■ DIRECTIONS:
In the entries that follow, find the line containing "Mohamed - July 2026 Featured F5er"; from there, copy every line exactly through the line containing "F5 Insight - SSLO Integration".

* * *

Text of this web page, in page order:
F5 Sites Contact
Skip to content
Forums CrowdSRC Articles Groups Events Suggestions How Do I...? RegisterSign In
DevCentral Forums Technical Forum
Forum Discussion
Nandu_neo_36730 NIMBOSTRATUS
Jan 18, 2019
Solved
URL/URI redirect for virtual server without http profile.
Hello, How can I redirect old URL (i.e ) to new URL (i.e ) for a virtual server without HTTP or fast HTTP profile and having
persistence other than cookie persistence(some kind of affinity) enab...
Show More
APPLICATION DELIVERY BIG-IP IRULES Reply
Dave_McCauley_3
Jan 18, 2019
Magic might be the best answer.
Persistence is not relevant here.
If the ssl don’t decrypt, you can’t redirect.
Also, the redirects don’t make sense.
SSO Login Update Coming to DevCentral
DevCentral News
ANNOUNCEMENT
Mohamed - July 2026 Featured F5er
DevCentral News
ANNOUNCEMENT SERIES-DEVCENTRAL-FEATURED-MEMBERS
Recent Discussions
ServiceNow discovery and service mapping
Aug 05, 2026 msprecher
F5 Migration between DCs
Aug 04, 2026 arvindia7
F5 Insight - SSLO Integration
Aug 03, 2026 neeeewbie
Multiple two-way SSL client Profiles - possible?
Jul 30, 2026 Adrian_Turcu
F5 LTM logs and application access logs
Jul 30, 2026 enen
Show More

* * *

■ ANSWER TO THIS EXERCISE:
Mohamed - July 2026 Featured F5er
DevCentral News
ANNOUNCEMENT SERIES-DEVCENTRAL-FEATURED-MEMBERS
Recent Discussions
ServiceNow discovery and service mapping
Aug 05, 2026 msprecher
F5 Migration between DCs
Aug 04, 2026 arvindia7
F5 Insight - SSLO Integration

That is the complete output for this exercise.